Ein Flugzeug im Wohnzimmer als Tisch, Lampe oder Regal ist nur die zweitbeste Version.

Julian, Marius und ich widmen uns nach meinem gefühligen Ausflug als vermeintlicher Bruchpilot der Tat. Polieren und Messen. Ein dreifenstriges Rumpfteil einer Boeing 737 liegt auf der Werkbank. Es ist blank poliert, „aber da geht noch viel mehr“, sagt Marius.

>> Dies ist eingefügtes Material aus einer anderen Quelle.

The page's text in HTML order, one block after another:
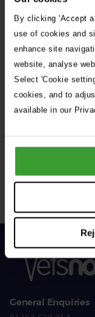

Ich gebe mir große Mühe und beginne mit einem Poliertuch das Metall zu schrubben. Weil aber meine Finger dem Drang Folge leisten, die Nietenreihen rauf und runter abzufahren, wird Marius noch viel Arbeit mit der Aluminiumhaut haben. Mein Fingerfett hinterlässt sichtbare Spuren, denen die abertausend Mikrofasern des Tuches nicht beikommen. Normalerweise nimmt Marius die Scheiben aus den Rumpfteilen. Bei dieser Boeing hat sie mal jemand festgeklebt. Macht auch im Nachhinein noch einen sehr sicheren Eindruck. Also können diese drei Fenster keine Wandbar werden. Werden sie eben eine sehr große Wandleuchte, die im Wohnzimmer eines Fernwehkenners einen sehr nah vorbeifliegenden Jumbo simuliert. Ich finde, ein Flugzeug im Wohnzimmer als Tisch, Lampe oder Regal ist nur die zweitbeste Version. „Das beste Flugzeug ist das, das fliegt.“ Sagen auch Julian und Marius.

Anmerkung an die Redakteure: Für das nächste Testimonial würde ich übrigens gerne eine Flugreise machen und mindestens eine Seite mehr vollschreiben.